Updated DPC++ from 2024.1 to 2024.2, the error became:

$ SYCL_CONFIG_FILE_NAME= OCL_ICD_FILENAMES=/home/ubuntu/projects/oneapi-construction-kit/build-riscv/install/lib/libCL.so ./sample_symm_refsi_g1
A:
-2.012 1.3781 3.0788 6.1286 0.4199
-6.473 -6.636 -7.390 -5.686 6.6065
3.5074 5.5147 7.0666 3.2424 7.8277
5.7906 -8.720 -3.846 -2.575 -9.508
-6.556 3.6315 0.8536 3.0440 7.6386
---
B:
-0.170 -8.496 7.5346 3.2420 -5.168 9.0400 -0.734
6.7194 6.9686 -4.260 -4.971 3.2755 -7.472 -9.934
6.4103 -4.251 -8.930 -4.770 1.0097 7.3007 7.7448
5.9512 -0.973 -3.323 7.8023 -0.930 8.1709 1.3398
-9.797 5.5634 0.3671 -9.627 -8.612 -6.402 -7.542
---
C (before):
5.8539 3.7192 -0.347 -4.088 -4.348 -9.736 -7.081
0.9868 9.9284 -0.600 0.6309 -7.285 -7.498 -5.149
7.5958 0.9705 -4.838 -1.586 -6.984 0.0112 -6.839
-3.754 -2.341 9.8423 8.6635 6.7012 -8.535 -2.436
9.6490 -2.376 2.5272 9.8848 7.9518 -1.943 4.7799
---
Copying A, B and C to device
terminate called after throwing an instance of 'sycl::_V1::runtime_error'
  what():  Native API failed.
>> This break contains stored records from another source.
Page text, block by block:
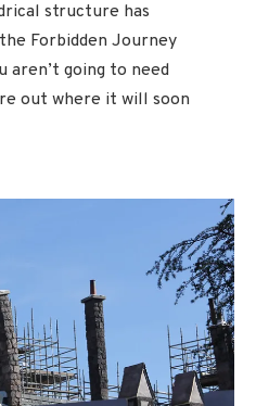
structure has
Forbidden Journey
aren’t going to need
out where it will soon
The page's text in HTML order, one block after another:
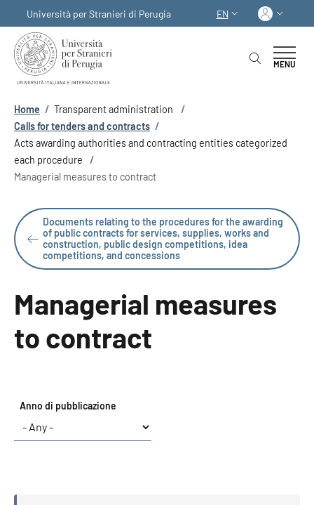
Università per Stranieri di Perugia
LANGUAGE
EN Log
MENU
Breadcrumb
Home / Transparent administration
/
Calls for tenders and contracts /
Acts awarding authorities and contracting entities categorized
each procedure
/
Managerial measures to contract
Documents relating to the procedures for the awarding
of public contracts for services, supplies, works and
construction, public design competitions, idea
competitions, and concessions
Managerial measures
to contract
Anno di pubblicazione

Native API returns: -995 (The plugin or device does not support the called function) -995 (The plugin or device does not support the called function)
Aborted (core dumped)

When you say dpc++ - do you mean the compiler and the runtime? SYCL_PI_TRACE=-1 may give you more information.

It’s likely that as we need to track latest dpc++ that it’s possible that older compatibility is broken - you could perhaps try a more recent dpc++ than an official release.